[[ Excerpted records, beginning ]]
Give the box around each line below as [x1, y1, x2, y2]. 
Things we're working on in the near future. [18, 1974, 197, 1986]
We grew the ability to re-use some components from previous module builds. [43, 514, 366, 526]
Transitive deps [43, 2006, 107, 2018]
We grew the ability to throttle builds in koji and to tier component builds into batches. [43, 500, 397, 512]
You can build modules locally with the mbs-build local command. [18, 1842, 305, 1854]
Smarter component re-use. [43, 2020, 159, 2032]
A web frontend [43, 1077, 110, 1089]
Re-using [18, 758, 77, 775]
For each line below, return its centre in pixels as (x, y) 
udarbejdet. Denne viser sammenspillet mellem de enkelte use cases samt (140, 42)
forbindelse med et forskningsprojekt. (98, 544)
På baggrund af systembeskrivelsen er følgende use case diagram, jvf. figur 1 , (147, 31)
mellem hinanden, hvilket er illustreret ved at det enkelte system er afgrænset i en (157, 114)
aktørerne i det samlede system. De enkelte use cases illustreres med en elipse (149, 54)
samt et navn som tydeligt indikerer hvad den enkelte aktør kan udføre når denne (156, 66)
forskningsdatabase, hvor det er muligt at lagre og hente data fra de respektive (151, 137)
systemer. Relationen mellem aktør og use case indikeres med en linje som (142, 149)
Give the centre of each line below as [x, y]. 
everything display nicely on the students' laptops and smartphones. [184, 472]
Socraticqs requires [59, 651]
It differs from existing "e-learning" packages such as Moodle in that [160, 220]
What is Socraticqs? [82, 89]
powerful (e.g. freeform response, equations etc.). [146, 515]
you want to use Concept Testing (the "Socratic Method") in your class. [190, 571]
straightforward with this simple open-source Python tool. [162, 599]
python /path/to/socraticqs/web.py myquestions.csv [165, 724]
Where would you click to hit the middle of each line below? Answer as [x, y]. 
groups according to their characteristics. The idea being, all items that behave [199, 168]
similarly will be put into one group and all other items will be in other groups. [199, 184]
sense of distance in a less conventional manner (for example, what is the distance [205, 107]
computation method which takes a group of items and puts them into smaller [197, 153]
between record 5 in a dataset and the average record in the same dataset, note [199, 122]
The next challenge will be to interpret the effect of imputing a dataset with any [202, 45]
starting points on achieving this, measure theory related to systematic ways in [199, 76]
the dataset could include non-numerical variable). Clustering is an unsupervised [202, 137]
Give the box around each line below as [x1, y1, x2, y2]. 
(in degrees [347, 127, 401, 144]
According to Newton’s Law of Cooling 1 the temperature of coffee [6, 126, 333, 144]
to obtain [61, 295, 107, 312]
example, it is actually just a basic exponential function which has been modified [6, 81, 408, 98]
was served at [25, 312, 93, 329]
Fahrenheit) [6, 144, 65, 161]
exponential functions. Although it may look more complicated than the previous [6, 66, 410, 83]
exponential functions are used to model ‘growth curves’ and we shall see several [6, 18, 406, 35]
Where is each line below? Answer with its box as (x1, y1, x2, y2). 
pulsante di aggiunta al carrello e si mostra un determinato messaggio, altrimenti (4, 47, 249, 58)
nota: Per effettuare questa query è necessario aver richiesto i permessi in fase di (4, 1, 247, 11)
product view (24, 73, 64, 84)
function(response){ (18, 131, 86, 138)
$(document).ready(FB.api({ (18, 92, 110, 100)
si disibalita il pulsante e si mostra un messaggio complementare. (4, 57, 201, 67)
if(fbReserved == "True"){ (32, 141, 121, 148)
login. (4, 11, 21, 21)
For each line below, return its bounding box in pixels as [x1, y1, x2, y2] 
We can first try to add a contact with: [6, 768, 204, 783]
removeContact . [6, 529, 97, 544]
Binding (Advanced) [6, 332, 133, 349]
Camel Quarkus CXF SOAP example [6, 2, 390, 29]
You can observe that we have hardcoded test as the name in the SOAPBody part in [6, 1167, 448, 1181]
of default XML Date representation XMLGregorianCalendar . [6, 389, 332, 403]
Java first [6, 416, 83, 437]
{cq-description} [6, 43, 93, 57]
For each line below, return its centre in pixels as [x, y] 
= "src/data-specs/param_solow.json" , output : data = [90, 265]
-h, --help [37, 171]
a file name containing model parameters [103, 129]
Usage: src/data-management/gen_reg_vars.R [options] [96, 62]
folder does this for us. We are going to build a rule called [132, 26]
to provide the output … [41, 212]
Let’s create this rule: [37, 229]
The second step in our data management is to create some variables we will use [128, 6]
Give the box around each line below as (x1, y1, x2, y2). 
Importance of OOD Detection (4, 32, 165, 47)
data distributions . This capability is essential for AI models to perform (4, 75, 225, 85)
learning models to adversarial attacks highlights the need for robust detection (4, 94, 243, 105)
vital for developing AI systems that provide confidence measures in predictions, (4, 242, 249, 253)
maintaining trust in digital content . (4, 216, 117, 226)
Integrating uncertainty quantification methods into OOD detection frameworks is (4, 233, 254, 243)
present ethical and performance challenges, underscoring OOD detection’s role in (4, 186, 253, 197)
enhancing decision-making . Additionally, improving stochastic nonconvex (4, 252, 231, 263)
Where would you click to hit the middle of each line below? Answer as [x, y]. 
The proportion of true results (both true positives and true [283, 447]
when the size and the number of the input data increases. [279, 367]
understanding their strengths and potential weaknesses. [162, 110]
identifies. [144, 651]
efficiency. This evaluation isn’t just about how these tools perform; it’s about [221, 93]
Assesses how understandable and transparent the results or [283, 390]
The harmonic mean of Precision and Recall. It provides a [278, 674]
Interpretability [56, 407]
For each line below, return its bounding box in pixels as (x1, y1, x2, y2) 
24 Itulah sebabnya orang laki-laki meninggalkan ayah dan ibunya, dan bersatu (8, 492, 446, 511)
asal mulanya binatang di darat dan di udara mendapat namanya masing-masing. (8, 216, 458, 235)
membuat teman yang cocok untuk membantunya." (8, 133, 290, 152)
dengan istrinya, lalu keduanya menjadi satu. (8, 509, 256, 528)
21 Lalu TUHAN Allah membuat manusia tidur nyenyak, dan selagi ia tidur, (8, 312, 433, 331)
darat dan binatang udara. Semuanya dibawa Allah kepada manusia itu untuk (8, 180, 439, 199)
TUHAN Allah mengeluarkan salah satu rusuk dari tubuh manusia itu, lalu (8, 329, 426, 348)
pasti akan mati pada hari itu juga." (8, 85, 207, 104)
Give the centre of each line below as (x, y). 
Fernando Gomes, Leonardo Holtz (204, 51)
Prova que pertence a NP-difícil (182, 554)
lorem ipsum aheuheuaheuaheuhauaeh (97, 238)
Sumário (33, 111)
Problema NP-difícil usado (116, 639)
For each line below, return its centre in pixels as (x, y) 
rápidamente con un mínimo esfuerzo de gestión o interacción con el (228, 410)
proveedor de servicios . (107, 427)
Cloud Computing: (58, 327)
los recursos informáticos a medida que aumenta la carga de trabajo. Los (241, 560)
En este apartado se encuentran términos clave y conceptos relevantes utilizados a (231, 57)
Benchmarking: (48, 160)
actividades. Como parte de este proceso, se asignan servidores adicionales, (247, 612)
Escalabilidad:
[[ Excerpted records, end ]]
_Assigned task_:
In the entries above, please find the line with "data distributions ." and the line with "vital for developing", then write out exactly those two lines and every line between them, and nothing more.

_Solution_:
data distributions . This capability is essential for AI models to perform (4, 75, 225, 85)
learning models to adversarial attacks highlights the need for robust detection (4, 94, 243, 105)
vital for developing AI systems that provide confidence measures in predictions, (4, 242, 249, 253)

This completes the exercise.